[WHAT YOU WILL DO]:
Only reproduce the lines from the line containing "This project makes" onward, exactly, through the final line of the data below.

::: WORKING DATA :::

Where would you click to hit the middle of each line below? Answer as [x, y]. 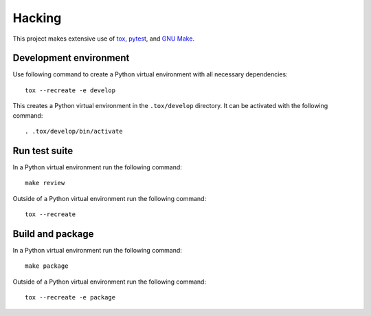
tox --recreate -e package [70, 297]
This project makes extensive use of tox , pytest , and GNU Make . [104, 39]
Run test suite [43, 150]
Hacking [37, 18]
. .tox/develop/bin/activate [74, 131]
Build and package [53, 234]
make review [45, 183]
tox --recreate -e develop [70, 90]

:::

[SOLUTION FOR THIS TASK]:
This project makes extensive use of tox , pytest , and GNU Make . [104, 39]
Run test suite [43, 150]
Hacking [37, 18]
. .tox/develop/bin/activate [74, 131]
Build and package [53, 234]
make review [45, 183]
tox --recreate -e develop [70, 90]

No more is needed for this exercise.